→ DIRECTIONS FOR THIS TASK: Please print the entries below exactly, from the line with "related to it" through the line with "comunicarse con el", including both of those lines and leaving out all others.

<<<<

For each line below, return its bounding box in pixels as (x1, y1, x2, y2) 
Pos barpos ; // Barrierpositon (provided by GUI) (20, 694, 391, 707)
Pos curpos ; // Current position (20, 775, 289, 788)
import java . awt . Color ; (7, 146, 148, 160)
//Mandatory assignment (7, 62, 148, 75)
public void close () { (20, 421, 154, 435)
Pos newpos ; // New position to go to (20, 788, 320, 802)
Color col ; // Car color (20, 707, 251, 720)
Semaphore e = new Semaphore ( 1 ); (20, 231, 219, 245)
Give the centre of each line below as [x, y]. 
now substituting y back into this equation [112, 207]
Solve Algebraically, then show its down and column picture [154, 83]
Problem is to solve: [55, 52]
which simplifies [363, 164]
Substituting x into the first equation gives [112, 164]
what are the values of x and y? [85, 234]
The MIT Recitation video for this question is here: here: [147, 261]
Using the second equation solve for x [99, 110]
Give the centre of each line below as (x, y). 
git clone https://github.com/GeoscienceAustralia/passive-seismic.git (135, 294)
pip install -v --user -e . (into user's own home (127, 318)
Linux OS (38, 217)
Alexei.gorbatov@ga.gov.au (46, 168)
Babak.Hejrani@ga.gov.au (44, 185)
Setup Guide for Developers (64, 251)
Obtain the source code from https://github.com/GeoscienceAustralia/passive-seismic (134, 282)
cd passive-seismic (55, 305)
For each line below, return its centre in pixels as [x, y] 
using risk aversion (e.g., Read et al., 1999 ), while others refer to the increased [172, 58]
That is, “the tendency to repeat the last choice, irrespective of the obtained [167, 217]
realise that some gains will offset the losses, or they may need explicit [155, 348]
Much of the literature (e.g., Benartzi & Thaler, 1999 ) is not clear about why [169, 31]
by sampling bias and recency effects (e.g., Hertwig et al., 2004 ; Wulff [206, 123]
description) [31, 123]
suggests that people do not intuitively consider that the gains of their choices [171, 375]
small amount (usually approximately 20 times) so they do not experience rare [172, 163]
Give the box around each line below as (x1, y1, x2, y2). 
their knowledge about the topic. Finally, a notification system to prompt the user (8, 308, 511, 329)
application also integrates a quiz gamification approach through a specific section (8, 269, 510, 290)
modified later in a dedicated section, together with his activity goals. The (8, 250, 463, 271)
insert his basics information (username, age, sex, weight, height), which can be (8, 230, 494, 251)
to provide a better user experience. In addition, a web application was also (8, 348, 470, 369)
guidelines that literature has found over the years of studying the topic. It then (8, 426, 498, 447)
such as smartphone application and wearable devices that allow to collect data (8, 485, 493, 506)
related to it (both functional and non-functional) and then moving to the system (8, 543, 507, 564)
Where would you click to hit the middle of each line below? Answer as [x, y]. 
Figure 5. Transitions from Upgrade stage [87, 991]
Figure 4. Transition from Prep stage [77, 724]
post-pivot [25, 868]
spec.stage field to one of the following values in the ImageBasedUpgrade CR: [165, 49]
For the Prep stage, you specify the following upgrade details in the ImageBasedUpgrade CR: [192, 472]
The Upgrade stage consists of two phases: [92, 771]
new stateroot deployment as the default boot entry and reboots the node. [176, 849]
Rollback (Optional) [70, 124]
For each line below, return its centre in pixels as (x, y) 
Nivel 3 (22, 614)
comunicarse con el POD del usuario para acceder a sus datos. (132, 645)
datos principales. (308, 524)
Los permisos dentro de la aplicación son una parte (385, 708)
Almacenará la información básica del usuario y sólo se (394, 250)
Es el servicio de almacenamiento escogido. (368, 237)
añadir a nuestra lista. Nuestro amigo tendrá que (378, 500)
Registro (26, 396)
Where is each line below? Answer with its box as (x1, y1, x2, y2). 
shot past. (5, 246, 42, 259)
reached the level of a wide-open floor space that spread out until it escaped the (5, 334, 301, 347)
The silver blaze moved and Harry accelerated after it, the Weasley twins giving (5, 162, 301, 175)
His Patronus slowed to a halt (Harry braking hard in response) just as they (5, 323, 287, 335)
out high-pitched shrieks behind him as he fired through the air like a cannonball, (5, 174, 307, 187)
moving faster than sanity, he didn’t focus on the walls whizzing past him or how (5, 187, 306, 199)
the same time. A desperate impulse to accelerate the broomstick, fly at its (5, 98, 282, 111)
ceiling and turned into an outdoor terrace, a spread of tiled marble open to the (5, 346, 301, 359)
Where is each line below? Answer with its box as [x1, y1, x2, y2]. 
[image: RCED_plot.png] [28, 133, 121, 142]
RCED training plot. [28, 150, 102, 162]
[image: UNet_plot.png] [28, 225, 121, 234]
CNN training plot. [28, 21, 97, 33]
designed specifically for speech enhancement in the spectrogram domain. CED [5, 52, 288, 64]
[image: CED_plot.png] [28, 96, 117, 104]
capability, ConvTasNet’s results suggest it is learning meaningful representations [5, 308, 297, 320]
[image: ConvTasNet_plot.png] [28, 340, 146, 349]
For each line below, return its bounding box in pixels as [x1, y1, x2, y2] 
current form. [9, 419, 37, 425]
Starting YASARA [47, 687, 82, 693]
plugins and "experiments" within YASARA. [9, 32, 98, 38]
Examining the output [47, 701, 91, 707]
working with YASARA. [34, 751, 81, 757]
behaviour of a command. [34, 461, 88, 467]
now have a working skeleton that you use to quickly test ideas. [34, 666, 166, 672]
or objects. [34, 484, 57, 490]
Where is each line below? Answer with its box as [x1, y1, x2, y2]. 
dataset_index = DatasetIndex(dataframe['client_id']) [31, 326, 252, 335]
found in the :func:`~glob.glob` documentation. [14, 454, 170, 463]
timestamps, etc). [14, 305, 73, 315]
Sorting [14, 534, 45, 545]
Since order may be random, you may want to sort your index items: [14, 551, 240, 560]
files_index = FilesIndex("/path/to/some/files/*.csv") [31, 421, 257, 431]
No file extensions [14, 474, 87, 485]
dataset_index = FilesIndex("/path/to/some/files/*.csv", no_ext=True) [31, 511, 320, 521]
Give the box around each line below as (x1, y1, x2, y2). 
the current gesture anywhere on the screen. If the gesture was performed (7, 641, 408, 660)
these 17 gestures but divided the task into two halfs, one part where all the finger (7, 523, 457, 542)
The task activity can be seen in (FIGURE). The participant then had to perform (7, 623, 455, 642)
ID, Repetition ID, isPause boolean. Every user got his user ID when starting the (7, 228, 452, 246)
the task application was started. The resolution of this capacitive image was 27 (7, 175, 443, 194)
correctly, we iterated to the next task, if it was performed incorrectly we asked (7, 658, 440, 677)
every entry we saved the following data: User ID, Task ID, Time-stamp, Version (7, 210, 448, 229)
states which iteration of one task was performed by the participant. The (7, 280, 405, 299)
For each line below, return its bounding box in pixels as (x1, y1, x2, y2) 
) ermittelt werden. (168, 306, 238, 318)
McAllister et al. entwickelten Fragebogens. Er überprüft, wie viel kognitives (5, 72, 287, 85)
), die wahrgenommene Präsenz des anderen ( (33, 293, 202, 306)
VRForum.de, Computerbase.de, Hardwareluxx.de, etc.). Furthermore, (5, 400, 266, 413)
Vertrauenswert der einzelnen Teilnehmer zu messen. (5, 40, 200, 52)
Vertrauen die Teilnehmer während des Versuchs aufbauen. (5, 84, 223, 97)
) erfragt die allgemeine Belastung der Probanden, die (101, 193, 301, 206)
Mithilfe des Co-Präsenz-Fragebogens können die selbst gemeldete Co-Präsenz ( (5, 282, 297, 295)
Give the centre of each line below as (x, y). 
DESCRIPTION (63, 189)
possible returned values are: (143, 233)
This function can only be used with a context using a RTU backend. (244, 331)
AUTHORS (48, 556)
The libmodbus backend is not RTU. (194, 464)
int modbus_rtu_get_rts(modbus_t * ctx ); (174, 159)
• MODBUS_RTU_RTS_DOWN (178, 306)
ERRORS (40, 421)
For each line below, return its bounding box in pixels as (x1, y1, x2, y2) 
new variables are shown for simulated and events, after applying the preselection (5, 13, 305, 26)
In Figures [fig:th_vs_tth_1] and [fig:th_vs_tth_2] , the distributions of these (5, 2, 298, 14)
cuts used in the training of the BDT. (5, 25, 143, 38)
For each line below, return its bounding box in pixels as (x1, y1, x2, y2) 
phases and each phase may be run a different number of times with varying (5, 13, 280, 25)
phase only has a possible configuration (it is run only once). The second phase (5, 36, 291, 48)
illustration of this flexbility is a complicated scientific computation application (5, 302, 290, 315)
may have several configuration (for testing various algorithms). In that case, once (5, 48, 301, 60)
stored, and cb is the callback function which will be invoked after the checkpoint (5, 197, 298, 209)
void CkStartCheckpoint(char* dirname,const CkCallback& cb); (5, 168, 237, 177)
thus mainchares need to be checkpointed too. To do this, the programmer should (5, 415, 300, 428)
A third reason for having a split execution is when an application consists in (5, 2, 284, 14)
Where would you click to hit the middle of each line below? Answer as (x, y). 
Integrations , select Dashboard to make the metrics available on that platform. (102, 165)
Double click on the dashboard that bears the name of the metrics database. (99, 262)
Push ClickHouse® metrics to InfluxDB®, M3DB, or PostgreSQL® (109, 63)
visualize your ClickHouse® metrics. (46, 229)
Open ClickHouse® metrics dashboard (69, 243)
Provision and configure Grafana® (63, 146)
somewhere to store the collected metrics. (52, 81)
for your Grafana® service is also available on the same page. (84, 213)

>>>>

→ RESULT OF THE EXERCISE:
related to it (both functional and non-functional) and then moving to the system (8, 543, 507, 564)
Where would you click to hit the middle of each line below? Answer as [x, y]. 
Figure 5. Transitions from Upgrade stage [87, 991]
Figure 4. Transition from Prep stage [77, 724]
post-pivot [25, 868]
spec.stage field to one of the following values in the ImageBasedUpgrade CR: [165, 49]
For the Prep stage, you specify the following upgrade details in the ImageBasedUpgrade CR: [192, 472]
The Upgrade stage consists of two phases: [92, 771]
new stateroot deployment as the default boot entry and reboots the node. [176, 849]
Rollback (Optional) [70, 124]
For each line below, return its centre in pixels as (x, y) 
Nivel 3 (22, 614)
comunicarse con el POD del usuario para acceder a sus datos. (132, 645)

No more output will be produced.